I just ordered a Summit for my 2800 sq ft open floor plan in NW Iowa and am glad I went with the bigger even though the house heats fairly easy with the wood burner I have now (old clunker), I took the advice from this forum and went with the bigger one and I now know they were dead on.


----------



## dougstove (Apr 3, 2010)

Hi;
I have a Pacific Energy Super27, the plainest mid-size version.
I have a 1900 sq ft. tri level split, with the stove on the middle level;  the house is reasonably insulated and tight but far from R2000.
In New Brunswick it gives us all the heat we need, and more.  We have electric back up, but it never comes on, unless we are away.
In cold weather (mid-December to end of February, -5 to -30C) we burn nearly 24/7, with about 3-4 full loads per day.
In shoulder season we burn one load in the evening.
I heat the house on about 3.5-4 cords per winter of good quality, dry maple with a bit of yellow birch and white birch kindling.
I have a simple air return from the lowest level to the stove room, and that made a big difference, since the house is elongated.

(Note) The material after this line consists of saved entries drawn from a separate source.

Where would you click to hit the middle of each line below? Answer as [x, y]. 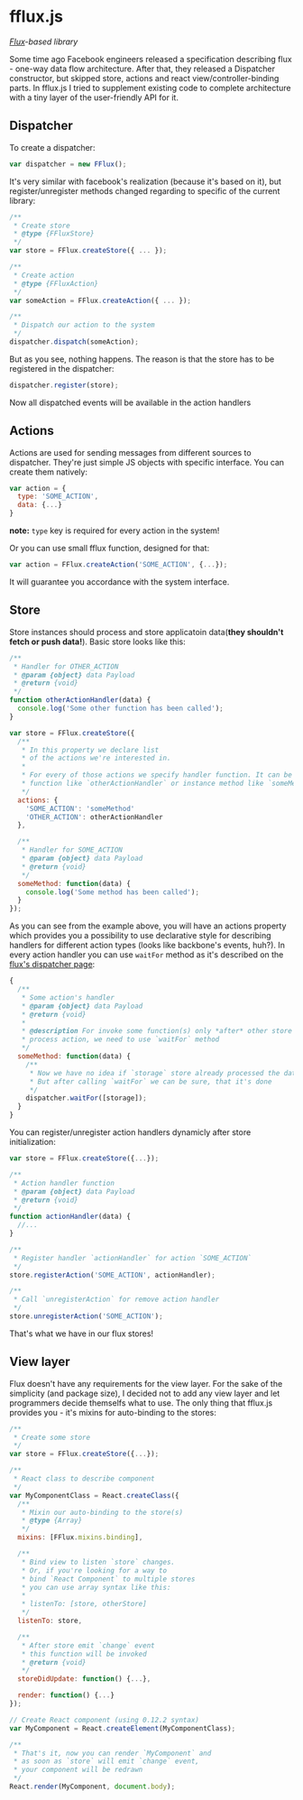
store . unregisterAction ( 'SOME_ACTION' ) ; [87, 1316]
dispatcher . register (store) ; [64, 385]
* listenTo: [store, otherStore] [84, 1604]
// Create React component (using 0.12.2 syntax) [105, 1720]
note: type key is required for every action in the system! [115, 531]
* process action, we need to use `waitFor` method [120, 1039]
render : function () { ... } [66, 1695]
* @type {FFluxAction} [56, 283]

An advantage in the larger PE stoves is the ability to burn slightly longer pieces, so less cutting;  the Summit is actually only slightly larger than the Super27 in terms of floor footprint.
But the Super27 gives us all the heat we want, in a winter climate similar to yours.  I do have a big expanse of exposed masonry right behind the stove that gives a thermal flywheel effect.

I am wondering, reading from American posters, whether the general insulation standards there are a bit lower, since the wood consumption and stove sizing seem surprisingly large to me, given the climate.


----------



## SKIN052 (Apr 3, 2010)

Maybe the American just like allot more heat? A home the size of mine should be good with 4 - 4 1/2 cords keeping the house at 22c or roughly 72f. I also think they are paying less for the stoves as well despite our dollar being near par. I would be looking at 3k for a summit I believe and roughly 2300 for a summit.


----------



## dougstove (Apr 3, 2010)

I got my Super27, installed, for about $1600 18 months ago, but the guy told me the prices were going up.


----------



## BrotherBart (Apr 4, 2010)

I heat this place with the Englander 30 which has the same firebox size as the Summit and consistently burn three cords a year in it keeping the place around 72 to 74 F. 1,200 sq. ft. downstairs and 1,200 upstairs. The upstairs/downstairs split is usually two to three degrees. In winter I run three 2/3 loads a day and in spring and fall one half load in the morning and bank the coals and then a half load at nine are ten o'clock.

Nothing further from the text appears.